Julukan yang diberikan kepada Sunan Giri karena pengetahuan luasnya tentang ilmu fiqih yaitu

Rep: Kamran Dikarma Red: Agung Sasongko

REPUBLIKA.CO.ID, JAKARTA --

Dalam sejarah penyebaran Islam di Nusantara yang dilakukan Wali Songo, Sunan Giri menjadi salah satu tokoh yang memiliki kontribusi cukup signifikan. Ia adalah pendiri kerajaan Giri Kedaton yang berkedudukan di Gresik, Jawa Timur. Kerajaan tersebut dimanfaatkannya sebagai pusat penyebaran Islam di Jawa, yang pengaruhnya merambah hingga ke Madura, Lombok, Kalimantan, Sulawesi, dan Lombok. Sunan Giri lahir di Blambangan, Jawa Timur pada 1442. Ia merupakan murid sekaligus menantu dari Sunan Ampel. Sunan Giri dikenal dengan beberapa nama lain, seperti Raden Paku, Prabu Satmata, Sultan Abdul Faqih, Raden Ainul Yaqin, dan Jaka Samudra.

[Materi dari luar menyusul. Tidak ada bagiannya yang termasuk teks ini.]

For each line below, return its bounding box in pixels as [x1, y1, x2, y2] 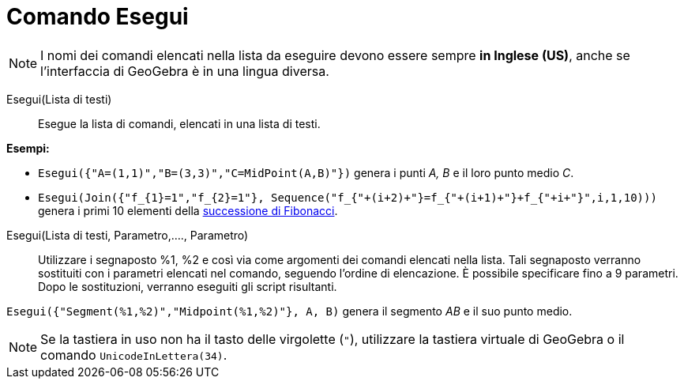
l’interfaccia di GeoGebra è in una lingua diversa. [40, 62, 329, 79]
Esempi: [6, 141, 50, 155]
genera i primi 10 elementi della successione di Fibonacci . [38, 203, 338, 217]
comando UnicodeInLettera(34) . [40, 346, 227, 363]
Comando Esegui [6, 3, 189, 30]
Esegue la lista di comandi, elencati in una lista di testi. [38, 116, 321, 130]
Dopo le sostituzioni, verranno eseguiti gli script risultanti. [38, 279, 337, 293]
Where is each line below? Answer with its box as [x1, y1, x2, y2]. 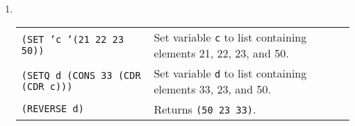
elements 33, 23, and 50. [154, 80, 271, 97]
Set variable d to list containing [154, 64, 307, 81]
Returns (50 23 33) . [154, 100, 256, 117]
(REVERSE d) [21, 103, 84, 115]
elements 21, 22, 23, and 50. [154, 44, 289, 61]
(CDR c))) [21, 80, 73, 92]
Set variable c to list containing [154, 28, 307, 45]
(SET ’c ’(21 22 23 [21, 33, 124, 45]
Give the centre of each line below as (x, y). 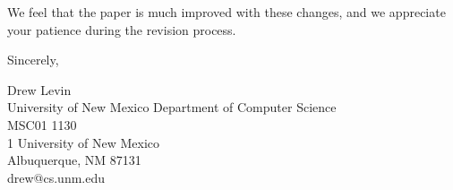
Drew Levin (39, 89)
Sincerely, (33, 60)
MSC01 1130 (42, 124)
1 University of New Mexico (84, 142)
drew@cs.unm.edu (56, 177)
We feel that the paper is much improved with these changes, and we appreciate (226, 12)
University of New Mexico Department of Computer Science (172, 107)
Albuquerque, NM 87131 (74, 160)
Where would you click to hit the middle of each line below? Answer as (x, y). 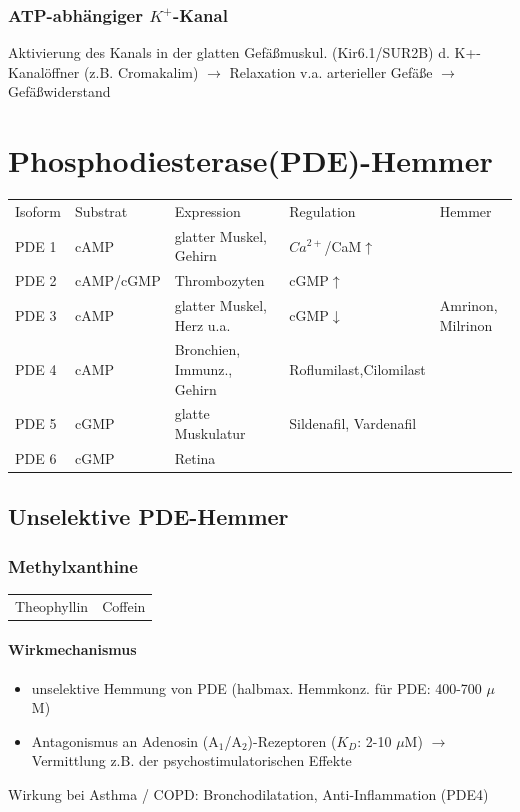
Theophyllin (52, 605)
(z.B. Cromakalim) (141, 71)
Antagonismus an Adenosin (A (125, 740)
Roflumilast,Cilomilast (357, 369)
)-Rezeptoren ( (292, 740)
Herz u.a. (202, 324)
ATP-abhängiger (75, 14)
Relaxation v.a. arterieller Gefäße (331, 71)
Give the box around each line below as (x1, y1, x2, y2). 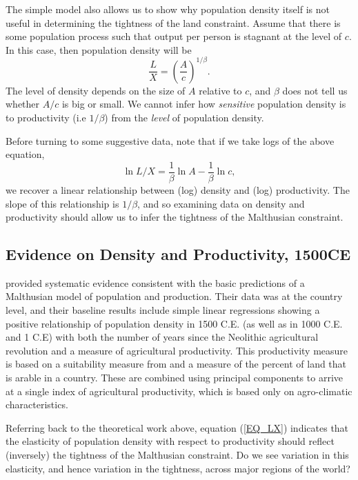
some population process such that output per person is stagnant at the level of (6, 29, 342, 43)
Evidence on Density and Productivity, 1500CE (6, 243, 351, 265)
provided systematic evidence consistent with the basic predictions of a (6, 275, 305, 290)
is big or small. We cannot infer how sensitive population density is (61, 97, 346, 111)
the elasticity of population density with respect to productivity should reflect (6, 434, 335, 448)
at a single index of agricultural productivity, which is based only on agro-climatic (6, 383, 352, 398)
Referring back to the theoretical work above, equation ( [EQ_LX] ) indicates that (6, 420, 349, 434)
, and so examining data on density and (137, 196, 305, 210)
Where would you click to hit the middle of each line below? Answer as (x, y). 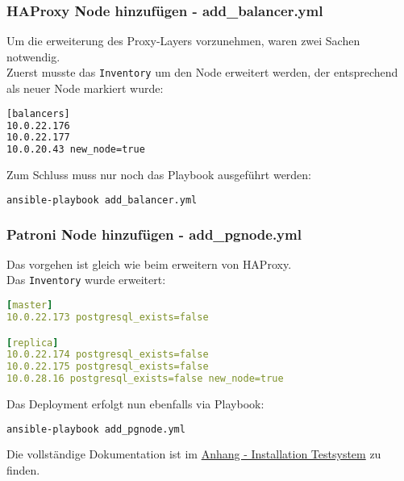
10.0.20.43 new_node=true (76, 150)
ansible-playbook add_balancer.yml (102, 200)
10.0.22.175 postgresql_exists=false (108, 367)
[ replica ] (33, 343)
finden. (23, 470)
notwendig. (33, 56)
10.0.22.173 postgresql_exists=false (108, 317)
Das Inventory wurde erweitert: (86, 280)
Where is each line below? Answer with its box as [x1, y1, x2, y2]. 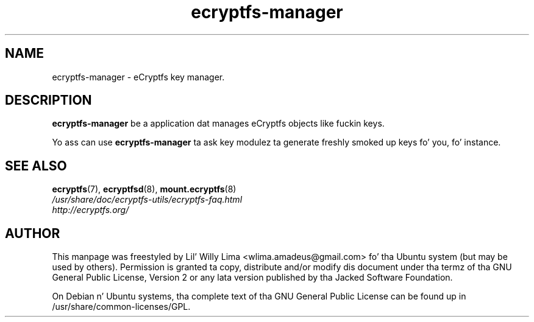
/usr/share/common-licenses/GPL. [52, 301, 191, 312]
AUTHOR [5, 225, 60, 241]
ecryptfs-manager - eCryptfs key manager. [52, 71, 225, 82]
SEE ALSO [5, 158, 67, 173]
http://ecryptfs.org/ [52, 205, 129, 215]
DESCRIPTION [5, 93, 92, 108]
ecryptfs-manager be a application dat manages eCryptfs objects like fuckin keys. [52, 118, 385, 129]
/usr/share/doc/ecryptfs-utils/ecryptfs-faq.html [52, 194, 243, 205]
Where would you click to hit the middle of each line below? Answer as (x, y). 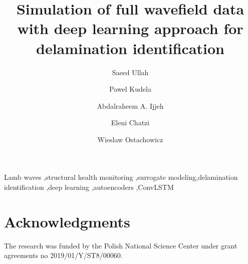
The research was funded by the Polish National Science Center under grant (121, 245)
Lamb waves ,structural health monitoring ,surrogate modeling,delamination (121, 177)
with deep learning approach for (130, 28)
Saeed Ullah (130, 72)
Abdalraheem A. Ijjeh (130, 105)
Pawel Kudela (130, 89)
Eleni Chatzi (130, 122)
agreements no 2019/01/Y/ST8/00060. (63, 255)
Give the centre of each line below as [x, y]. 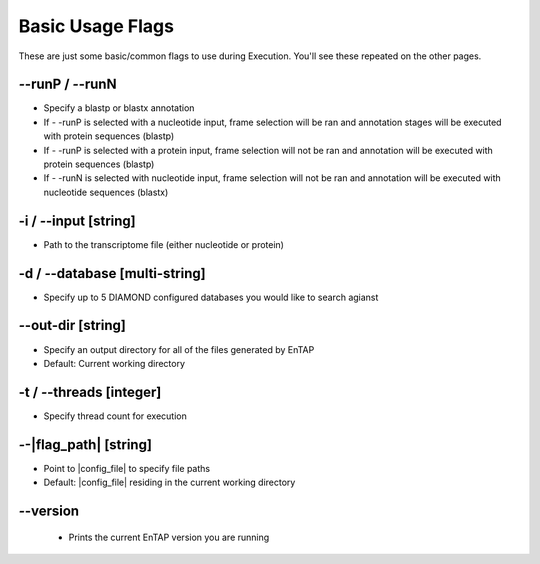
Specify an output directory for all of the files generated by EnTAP [179, 349]
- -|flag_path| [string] [85, 444]
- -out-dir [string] [72, 325]
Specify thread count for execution [115, 416]
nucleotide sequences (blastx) [106, 192]
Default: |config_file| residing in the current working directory [169, 482]
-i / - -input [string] [77, 220]
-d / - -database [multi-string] [112, 273]

Dalam buku Atlas Wali Songo karya Agus Sunyoto dikatakan, Sunan Giri memiliki peranan penting dalam pengembangan dakwah Islam di Nusantara dengan memanfaatkan kekuasaan dan jalur perniagaan. Selain itu, dalam sebuah penelitian berjudul "Sejarah dan Dakwah Islamiyah Sunan Giri" yang diterbitkan Lembaga Riset Islam Pesantren Luhur Sunan Giri Malang, Sunan Giri juga disebut memanfaatkan wadah pendidikan dalam dakwahnya. Sunan Giri dikenal berkat kesungguhannya mengembangkan sistem pendidikan berbasis pesantren pada masanya. Diketahui bahwa santri yang dididiknya tidak hanya dari Jawa saja, tapi juga berasal dari beberapa daerah Nusantara lainnya, seperti Kalimantan, Makasar, Lombok, Sumbawa, Flores, Ternate, dan Tidore. Adapun pesantrennya saat ini dikenal dengan nama Pesantren Luhur Malang.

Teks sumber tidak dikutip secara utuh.